Private AI at Home with Ollama + Open WebUI

I spend most of my working day talking to LLMs. Architecture reviews, writing infrastructure runbooks, drafting proposals, working through tricky Terraform. For the professional and personal stuff where I’d rather not have my prompts sent to a third-party API, I run models locally.
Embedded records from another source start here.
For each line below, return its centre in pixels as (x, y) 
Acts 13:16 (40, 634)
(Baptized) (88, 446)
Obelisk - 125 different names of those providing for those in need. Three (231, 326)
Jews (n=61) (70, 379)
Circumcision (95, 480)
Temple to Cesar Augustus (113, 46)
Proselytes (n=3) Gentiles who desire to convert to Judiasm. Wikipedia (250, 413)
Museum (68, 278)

The stack is simple: Ollama to manage and serve models, Open WebUI as the browser-based interface, both running in Docker on my home lab.

Why Local?

Three reasons:

Privacy: Conversations about client infrastructure, internal architecture, or anything commercially sensitive don’t leave my machine
Cost: No API bills. I run local models as much as I can, and use cloud APIs only when the task genuinely requires it
Latency when offline: Flights, trains, remote sites — local models work without a connection

The tradeoff is capability. Local models at reasonable hardware constraints are behind the frontier models. But for a large fraction of daily tasks, they’re good enough.

Hardware

Ollama runs on my Proxmox host (the gaming laptop described in my homelab post). The CPU-only inference is usable for smaller models — Llama 3.2 3B runs at a comfortable speed, and Mistral 7B is acceptable for non-latency-sensitive tasks.
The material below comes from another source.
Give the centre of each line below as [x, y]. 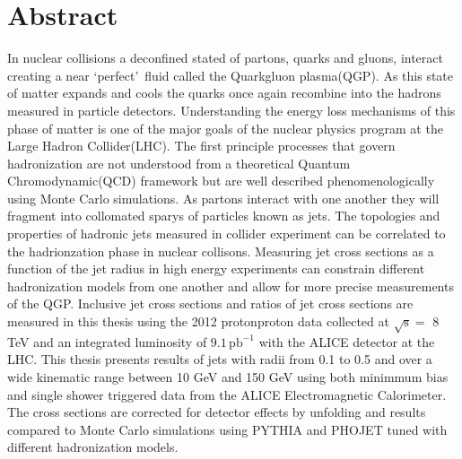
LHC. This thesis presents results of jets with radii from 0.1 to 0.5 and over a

If you have a machine with a CUDA GPU, inference speed improves dramatically. On a laptop without GPU passthrough to the VM, I’m CPU-bound.

Setup

Ollama

# On the host or in a Docker container
curl -fsSL https://ollama.com/install.sh | sh

# Pull models
ollama pull llama3.2:3b
ollama pull mistral:7b
ollama pull nomic-embed-text  # for embeddings / RAG

Ollama runs as a systemd service and listens on port 11434. It handles model storage, versioning, and GPU/CPU dispatch automatically.

Open WebUI via Docker

# docker-compose.yml
services:
  open-webui:
    image: ghcr.io/open-webui/open-webui:main
    container_name: open-webui
    volumes:
      - open-webui:/app/backend/data
    ports:
      - "3000:8080"
    environment:
      - OLLAMA_BASE_URL=http://host.docker.internal:11434
    extra_hosts:
      - "host.docker.internal:host-gateway"
    restart: unless-stopped

volumes:
  open-webui:

Open WebUI gives you a ChatGPT-like interface with conversation history, model switching, system prompt configuration, and RAG (retrieval-augmented generation) if you want to chat with documents.
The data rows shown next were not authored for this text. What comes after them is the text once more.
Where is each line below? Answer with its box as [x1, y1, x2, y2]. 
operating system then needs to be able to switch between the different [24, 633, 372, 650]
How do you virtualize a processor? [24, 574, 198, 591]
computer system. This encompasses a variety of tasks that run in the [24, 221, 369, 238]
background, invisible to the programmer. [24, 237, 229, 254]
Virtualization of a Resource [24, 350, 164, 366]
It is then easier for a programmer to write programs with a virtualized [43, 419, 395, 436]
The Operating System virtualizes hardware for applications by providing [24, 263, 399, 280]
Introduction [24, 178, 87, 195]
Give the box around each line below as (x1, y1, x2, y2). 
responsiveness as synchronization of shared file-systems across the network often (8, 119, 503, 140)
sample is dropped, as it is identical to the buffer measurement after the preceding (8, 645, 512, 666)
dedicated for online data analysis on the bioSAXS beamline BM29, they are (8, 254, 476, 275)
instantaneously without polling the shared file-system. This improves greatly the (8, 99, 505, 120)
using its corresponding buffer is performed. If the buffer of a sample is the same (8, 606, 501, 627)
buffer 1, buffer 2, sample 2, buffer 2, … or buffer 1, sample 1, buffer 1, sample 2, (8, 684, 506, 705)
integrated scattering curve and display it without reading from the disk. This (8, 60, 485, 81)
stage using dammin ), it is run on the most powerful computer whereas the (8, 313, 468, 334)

Access it at http://<your-lab-ip>:3000 from any device on your local network (or via Tailscale from anywhere).

Models I Use

Model	Use case	Speed (CPU)
`llama3.2:3b`	Quick Q&A, drafting	Fast
`mistral:7b`	Code review, longer reasoning	Moderate
`deepseek-coder:6.7b`	Infrastructure code, Terraform	Moderate
`nomic-embed-text`	Embeddings for document search	Fast

For anything requiring frontier-level reasoning — complex architectural tradeoffs, novel problem-solving — I still use Claude or GPT. Local models are a complement, not a replacement.

What Works Well

Drafting runbooks and documentation from bullet points
Explaining infrastructure concepts for client-facing materials
Code review of Terraform/Ansible before I commit
Generating boilerplate that I then edit
Querying uploaded PDFs (architecture docs, vendor whitepapers)

What Doesn’t

Long context tasks with 100K+ tokens — 7B models struggle
Nuanced reasoning about unfamiliar domains
Anything where you genuinely need the best available model

Accessing It Remotely

Via Tailscale, Open WebUI is reachable from my phone and laptop from anywhere. I have it bookmarked as a PWA on mobile. It’s not as fast as cloud APIs over mobile data, but for async drafting tasks it works.

Next Steps

I’m experimenting with a local RAG pipeline using nomic-embed-text + a ChromaDB container to query my own notes and runbook library. More on that when it’s working reliably.

If you have a spare machine with 16GB+ RAM, running local AI is worth the two-hour setup. The privacy and offline availability alone justify it.